Role within strategic research plan of Helmholtz Centers
Our research goals are inter-coordinated with a master research programme dedicated to energy – materials science, which is defined and detailed within the POF III.
The key contributions from the EM-IMM Institute are
- Photo- and electrochemical electron and
- structural dynamics in molecular and solid functional catalysis
We are developing laser-based, tabletop, transient spectroscopies, employing ultrafast laser pulses in the UV-VIS and XUV energy range. These methods allow us to investigate light-induced molecular processes in catalysts and functional materials on the natural time scale of chemical reactions. Specific projects include the investigations of:
- Electron injection kinetics in dye-sensitized solar cells, for example the roles of interfacial complexes in the electron transfer processes occurring at the N3/ZnO dye-semiconductor interface.
- Spin crossover mechanisms in metal coordination complexes, for example probing the role of triplet transient states in the singlet-to-quintet spin crossover process in iron(II)tris(bipyridine).
- The charge-transport mechanisms responsible for water splitting, for example by photoexcited carbon-nitride polymers.
- Emission of solvated electrons from diamond nanoparticles in water and/or ionic liquids responsible for CO2 photoreduction.

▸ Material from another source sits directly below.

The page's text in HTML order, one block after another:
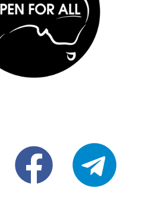
@OpenForAllAUfb/Open-

In parallel, we aim to extend our photon energy range into the soft X-ray spectrum and to improve our time resolution from >50 fs to 15 fs or less, allowing us to probe such processes with reaction site-specificity and to unravel further details of ultrafast photoreaction mechanisms.
The infrared group is focusing on the investigation of new functional materials particularly those of importance to renewable energy sources and light driven water oxidation as well as electro-catalysis. Our interest is to understand, at the molecular level, what is responsible for the stability and efficiency of such processes by following the interplay and the dynamics of the ionomer-catalysts systems using state-of-the-art synchrotron high spatial resolution, in operando and time resolved THz and infrared methods.
To pursue this we develop synchrotron methods in far infrared/THz regions to systematically study the interaction of multiply charged cations with the ionomer matrix under different environmental conditions.
Furthermore we are developing in operando ATR based electrochemical cells to directly follow the reactions responsible for the efficiency of the catalysts based water splitting techniques, for example the electrochemical formation of the MnOx nanoparticles from a range of catalyst precursors.
We will be able to follow the kinetics in the microsecond time scale of catalytic reactions using a broadband, single-shot infrared set up we are developing. We intend to use this unique spectrometer to also follow non cyclic systems with completely irreversible reaction pathways, like rhodopsin, or systems that require a long time span to recover to the initial states such as that seen in the light-gated channelrhodopsin.
We develop methods using Soft X-ray spectroscopy to characterize electronic structure and ultrafast relaxation processes occurring in solids, liquids and interfaces. The major milestones of our research are:
The measurement of the surface potential of nanoparticles (NP) in aqueous solution. Our focus is on TiO2, Fe2O3, Fe3O4, and diamond NPs, and the effect of pH and co-solutes. Along with the full characterization of the NP–water interfacial structure we provide the basis for understanding chemical reactions at the molecular level at these catalytically active systems.
The identification of the chemical reactions initiated by the transient reactive species formed by the ultrafast relaxation of the X-ray excited/ionized intermediates. We hereby explore non-local electronic relaxation processes which help us understand the complex electronic-structure interactions, for instance at the solid–water interface. This contributes to a better understanding of the chemical reactions in photo- or electrochemical cells (see next points).
The understanding of the catalytic mechanism and improvement of the catalytic efficiency of manganese oxides (MnOx) as water-oxidation catalysts. We study the electronic structure of various MnOx catalysts by X-ray and infrared spectroscopies, as well as by theory, in order to develop high-efficient catalysts for water splitting.
The understanding of the metalloporphyrin functions in liquid environments. We carry out in-situ investigations of various metalloporphyrins dissolved in solutions by soft X-ray spectroscopy, focusing on the local electronic structure of the metal centers and their closely coordinated ligands. We aim to actively tune the porphyrin functionality by modifying the local electronic structure.